START EXCERPTED RECORDS
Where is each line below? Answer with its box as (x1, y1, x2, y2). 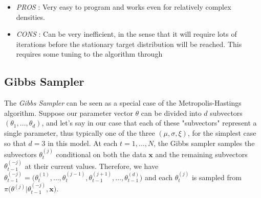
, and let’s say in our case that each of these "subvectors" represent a (41, 117, 257, 128)
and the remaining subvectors (155, 148, 248, 159)
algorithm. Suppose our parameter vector (4, 107, 133, 118)
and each (144, 171, 173, 182)
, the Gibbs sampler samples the (154, 137, 255, 148)
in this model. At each (48, 137, 118, 148)
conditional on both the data (56, 148, 146, 159)
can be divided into (141, 107, 202, 118)
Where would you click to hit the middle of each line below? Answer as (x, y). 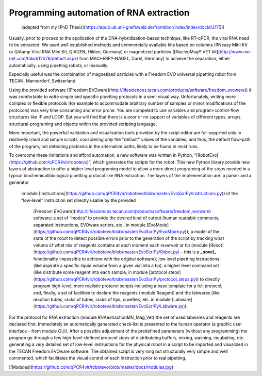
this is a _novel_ (200, 252)
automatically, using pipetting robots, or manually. (59, 65)
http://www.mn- (236, 51)
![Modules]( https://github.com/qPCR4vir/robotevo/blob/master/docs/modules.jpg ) (91, 367)
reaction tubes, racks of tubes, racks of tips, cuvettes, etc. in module (102, 299)
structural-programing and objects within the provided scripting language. (83, 124)
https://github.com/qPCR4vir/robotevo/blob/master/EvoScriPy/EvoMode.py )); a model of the (127, 232)
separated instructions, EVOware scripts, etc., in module (90, 225)
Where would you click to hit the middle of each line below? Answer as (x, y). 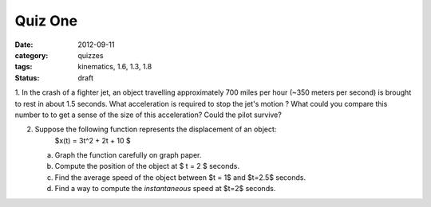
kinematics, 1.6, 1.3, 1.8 (115, 67)
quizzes (91, 55)
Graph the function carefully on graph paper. (128, 155)
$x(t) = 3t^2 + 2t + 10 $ (93, 140)
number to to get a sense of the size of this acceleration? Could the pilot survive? (148, 115)
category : (32, 55)
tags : (24, 67)
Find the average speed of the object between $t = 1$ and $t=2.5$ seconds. (180, 177)
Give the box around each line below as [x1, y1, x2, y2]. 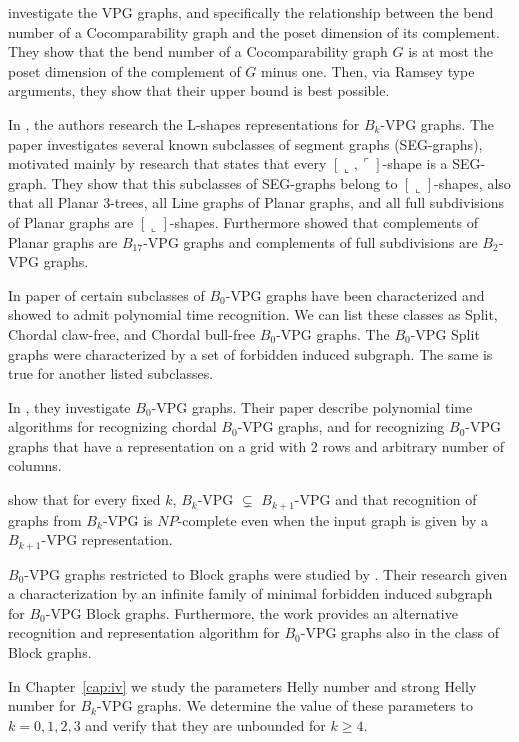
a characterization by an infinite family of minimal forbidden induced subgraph [8, 583, 493, 604]
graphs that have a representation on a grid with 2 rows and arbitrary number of [8, 435, 505, 456]
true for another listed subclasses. [8, 363, 214, 384]
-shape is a [382, 153, 448, 174]
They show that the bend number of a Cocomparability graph [8, 41, 388, 62]
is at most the [408, 41, 494, 62]
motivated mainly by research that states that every [8, 153, 327, 174]
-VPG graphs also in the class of [300, 622, 499, 643]
END EXCERPTED RECORDS
What is needed is an exact copy of the lines from the start of the records through the line containing "http://www.mn- (236, 51)", with no pictures.

Where is each line below? Answer with its box as (x1, y1, x2, y2). 
, and let’s say in our case that each of these "subvectors" represent a (41, 117, 257, 128)
and the remaining subvectors (155, 148, 248, 159)
algorithm. Suppose our parameter vector (4, 107, 133, 118)
and each (144, 171, 173, 182)
, the Gibbs sampler samples the (154, 137, 255, 148)
in this model. At each (48, 137, 118, 148)
conditional on both the data (56, 148, 146, 159)
can be divided into (141, 107, 202, 118)
Where would you click to hit the middle of each line below? Answer as (x, y). 
this is a _novel_ (200, 252)
automatically, using pipetting robots, or manually. (59, 65)
http://www.mn- (236, 51)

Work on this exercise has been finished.